Green roof plants will benefit from fertilizing most after the dormancy is broken when they are ready to grow. The best time to fertilize is after last frost in spring, around mid-April in Toronto.
Sedums – such as the plants on my rooftop – have minimal nutrient needs. Research at Guelph University shows that the most effective way to fertilize sedum roofs was using a Controlled Release Fertilizer (CFR) with a N:P:K ratio of 4:1:3 applied at a rate of 15 gN/m2, over 3-6 months during the active growing season.
If you have an intensive green roof with different plants they will have their unique nutrient needs.

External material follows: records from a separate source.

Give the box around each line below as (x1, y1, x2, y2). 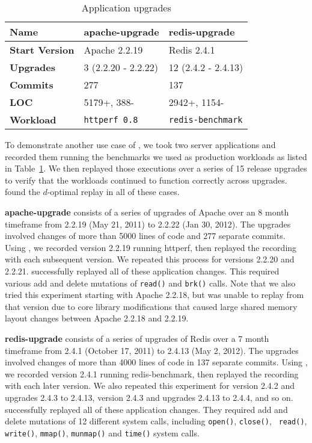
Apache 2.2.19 (84, 43, 143, 57)
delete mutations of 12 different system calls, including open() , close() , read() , (5, 415, 307, 427)
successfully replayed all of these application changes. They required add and (5, 403, 288, 415)
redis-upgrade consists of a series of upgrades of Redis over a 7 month (5, 332, 269, 344)
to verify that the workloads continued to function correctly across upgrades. (5, 173, 287, 186)
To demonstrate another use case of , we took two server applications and (5, 138, 276, 150)
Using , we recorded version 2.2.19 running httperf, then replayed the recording (5, 241, 297, 253)
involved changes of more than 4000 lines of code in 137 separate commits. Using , (5, 356, 308, 368)
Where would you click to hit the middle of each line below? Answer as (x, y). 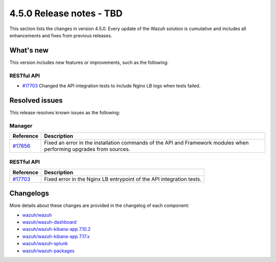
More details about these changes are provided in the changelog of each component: (99, 206)
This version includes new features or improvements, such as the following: (89, 62)
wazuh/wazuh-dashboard (49, 222)
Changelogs (29, 193)
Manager (21, 126)
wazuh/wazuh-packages (48, 251)
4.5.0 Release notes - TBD (66, 13)
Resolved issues (36, 100)
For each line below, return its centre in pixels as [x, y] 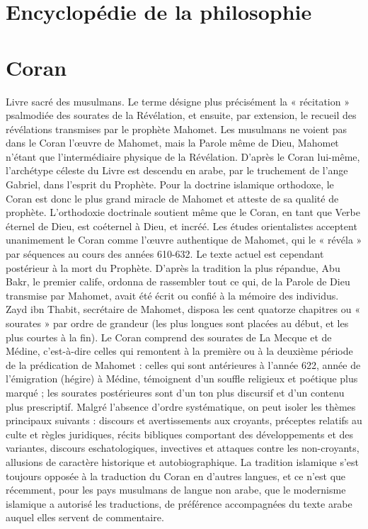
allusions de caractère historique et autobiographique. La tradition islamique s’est [183, 461]
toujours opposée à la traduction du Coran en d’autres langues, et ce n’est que [176, 476]
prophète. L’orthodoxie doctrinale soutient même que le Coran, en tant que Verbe [183, 212]
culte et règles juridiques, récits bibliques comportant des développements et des [180, 434]
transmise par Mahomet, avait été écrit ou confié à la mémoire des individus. [172, 295]
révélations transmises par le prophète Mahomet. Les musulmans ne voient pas [176, 129]
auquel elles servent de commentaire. [85, 517]
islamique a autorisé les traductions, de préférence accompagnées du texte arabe [179, 503]
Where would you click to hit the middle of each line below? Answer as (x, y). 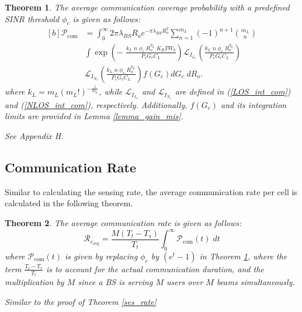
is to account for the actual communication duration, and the (155, 268)
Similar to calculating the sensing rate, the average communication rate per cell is (151, 191)
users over (185, 282)
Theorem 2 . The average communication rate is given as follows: (123, 223)
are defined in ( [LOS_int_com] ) (233, 91)
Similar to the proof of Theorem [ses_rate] (81, 301)
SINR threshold (32, 18)
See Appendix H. (34, 136)
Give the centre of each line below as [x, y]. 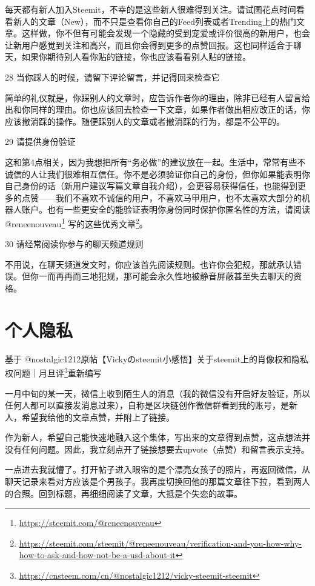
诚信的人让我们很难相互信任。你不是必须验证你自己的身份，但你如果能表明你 [157, 174]
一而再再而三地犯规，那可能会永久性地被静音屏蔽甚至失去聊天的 [166, 276]
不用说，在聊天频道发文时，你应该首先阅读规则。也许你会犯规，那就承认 [149, 264]
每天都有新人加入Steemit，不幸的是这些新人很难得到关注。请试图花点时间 [151, 9]
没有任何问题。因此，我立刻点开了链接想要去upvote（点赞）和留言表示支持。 [157, 449]
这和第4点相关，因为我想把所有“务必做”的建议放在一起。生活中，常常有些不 [155, 161]
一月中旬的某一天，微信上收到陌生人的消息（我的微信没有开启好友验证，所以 [157, 393]
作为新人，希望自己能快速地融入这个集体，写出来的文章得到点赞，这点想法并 [157, 437]
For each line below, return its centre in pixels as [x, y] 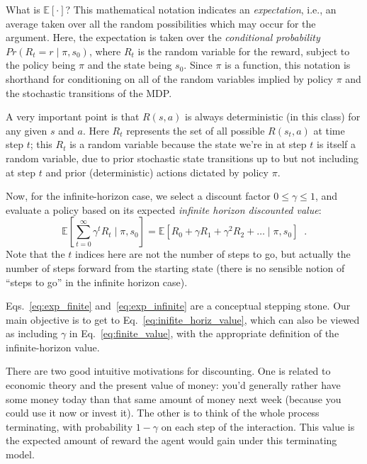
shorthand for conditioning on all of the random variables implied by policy [169, 78]
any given [27, 130]
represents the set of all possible [196, 130]
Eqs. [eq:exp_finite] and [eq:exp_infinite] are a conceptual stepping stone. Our [178, 306]
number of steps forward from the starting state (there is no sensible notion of [175, 267]
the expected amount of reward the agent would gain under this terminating [171, 440]
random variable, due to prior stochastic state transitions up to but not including [182, 158]
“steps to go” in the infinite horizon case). [97, 282]
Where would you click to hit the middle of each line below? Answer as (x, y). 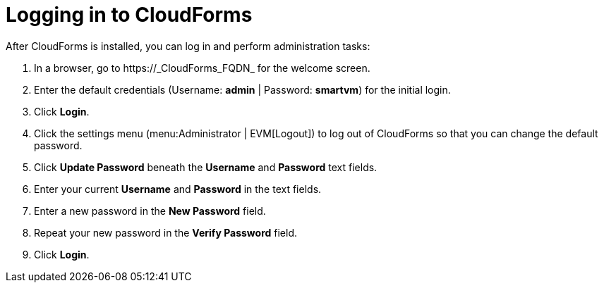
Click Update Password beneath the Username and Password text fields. (206, 167)
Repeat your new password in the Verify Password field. (165, 232)
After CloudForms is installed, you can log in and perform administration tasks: (188, 46)
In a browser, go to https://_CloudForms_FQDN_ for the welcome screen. (202, 68)
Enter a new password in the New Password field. (150, 211)
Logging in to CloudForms (129, 15)
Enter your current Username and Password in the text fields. (178, 189)
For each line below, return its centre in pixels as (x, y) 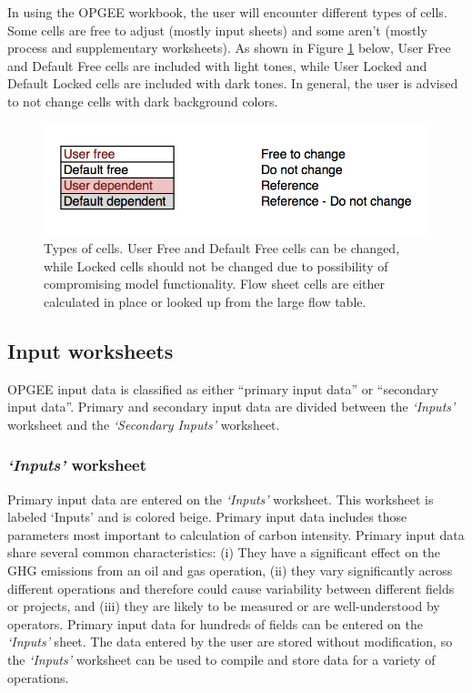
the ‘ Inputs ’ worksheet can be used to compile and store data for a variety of (221, 660)
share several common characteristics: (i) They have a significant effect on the (224, 552)
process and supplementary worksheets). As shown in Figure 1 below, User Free (229, 48)
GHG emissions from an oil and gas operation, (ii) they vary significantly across (230, 571)
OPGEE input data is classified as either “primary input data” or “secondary (223, 388)
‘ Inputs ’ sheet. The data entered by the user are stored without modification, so (230, 642)
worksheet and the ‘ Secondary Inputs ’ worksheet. (144, 424)
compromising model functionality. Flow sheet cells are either (215, 284)
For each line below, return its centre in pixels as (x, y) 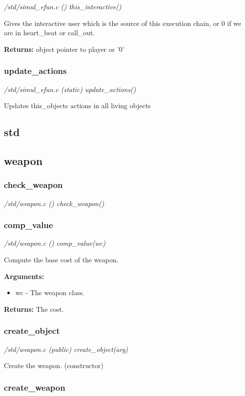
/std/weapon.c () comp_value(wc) (55, 243)
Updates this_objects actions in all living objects (77, 105)
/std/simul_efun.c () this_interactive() (63, 6)
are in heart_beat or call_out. (50, 33)
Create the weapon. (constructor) (54, 365)
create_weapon (35, 387)
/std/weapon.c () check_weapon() (54, 203)
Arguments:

Depending on your green roof, you may want to do a soil sampling and analysis. If you do this, it is best done in the spring to detect any nutrient deficits early on and develop fertilizing regime for the growing season.
Irrigation System (if you have one)
Spring is the time to turn on the irrigation system, if you have one, after winterization the previous year. Flush the system and check for any clogged emitters or blocked nozzles, repair any damaged drip lines or spray heads.
Ensure that the rain sensor is working, and the controller is properly programmed for each zone. Replace the backup battery with a new one.
While we do not have an irrigation system for our studio green roof, water is recommended for periods of drought. Irrigation can be in the form of an automatic irrigation system or a simple manual sprinkler system.
Debris and Roof Drains
Clear any debris around the roof drains to ensure good drainage. Remove overgrown plants in the vegetation free zone around the penetrations and the parapet. Check and straighten any shifted or displaced edging and replace any damaged ones.
Pay attention to rooftop microclimates such as extended shade, exhaust vents, drip edges and reflected light, and their effects on the plants. If repeated replanting proves unsuccessful, non-vegetated options such as pavers and gravel strips may be considered.
With little foliage in the way, it is a good time to visually check for signs of problems around the roof. Look around the flashing for any blister, fish mouth or excessive granule loss, which are early signs of roofing problem. Take care of any roofing issues early to avoid expensive repairs down the road.
A photo is worth a thousand words. Photos are a great way to keep track of how a green roof evolves over the years. It helps identify anything unusual, spot when a problem first appears and evaluate if a solution is effective.
Documenting maintenance visits is an important part of the warranty. Some green roofs, such as urban agriculture, have higher maintenance needs while others such as my sedum roof, require minimal maintenance effort.
See Green Roofs Designed for Low Maintenance.
“In Spring, you should smell like dirt.”
I put on my boots and my gardening gloves. As I head over to my studio green roof to give it a spring makeover, Margaret Atwood’s words float gently in the fresh spring air, “In the spring, at the end of the day, you should smell like dirt”.